### Extracted data entries
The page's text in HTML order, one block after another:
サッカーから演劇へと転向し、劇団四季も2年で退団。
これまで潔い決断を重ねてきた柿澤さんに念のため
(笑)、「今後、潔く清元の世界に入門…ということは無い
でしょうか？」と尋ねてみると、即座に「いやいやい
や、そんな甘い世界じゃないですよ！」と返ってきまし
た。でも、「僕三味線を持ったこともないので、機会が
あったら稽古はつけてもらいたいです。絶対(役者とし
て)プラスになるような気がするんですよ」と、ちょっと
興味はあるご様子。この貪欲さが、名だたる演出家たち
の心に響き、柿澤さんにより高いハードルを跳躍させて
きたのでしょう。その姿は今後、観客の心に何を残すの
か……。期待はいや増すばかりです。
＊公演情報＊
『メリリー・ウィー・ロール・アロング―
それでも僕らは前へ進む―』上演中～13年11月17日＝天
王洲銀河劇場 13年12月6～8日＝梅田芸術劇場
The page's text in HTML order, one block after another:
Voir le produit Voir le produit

---

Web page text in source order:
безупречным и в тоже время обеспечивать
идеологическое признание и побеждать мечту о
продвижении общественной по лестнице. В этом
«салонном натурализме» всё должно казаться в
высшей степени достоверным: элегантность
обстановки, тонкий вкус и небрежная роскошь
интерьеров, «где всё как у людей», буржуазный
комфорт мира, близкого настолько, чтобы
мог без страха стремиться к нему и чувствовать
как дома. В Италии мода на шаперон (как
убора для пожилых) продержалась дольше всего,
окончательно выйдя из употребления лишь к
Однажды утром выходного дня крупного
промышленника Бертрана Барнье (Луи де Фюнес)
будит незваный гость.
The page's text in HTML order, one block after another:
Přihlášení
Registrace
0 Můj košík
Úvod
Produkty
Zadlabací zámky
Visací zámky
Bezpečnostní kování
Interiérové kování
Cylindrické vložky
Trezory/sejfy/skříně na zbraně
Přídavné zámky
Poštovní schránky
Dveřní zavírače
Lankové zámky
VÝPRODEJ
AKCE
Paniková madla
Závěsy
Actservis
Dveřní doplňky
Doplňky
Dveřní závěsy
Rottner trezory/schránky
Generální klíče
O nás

### Exercise instructions
Report the number of lines in the records that include the string "kování", and write no other words.

### Problem solution
2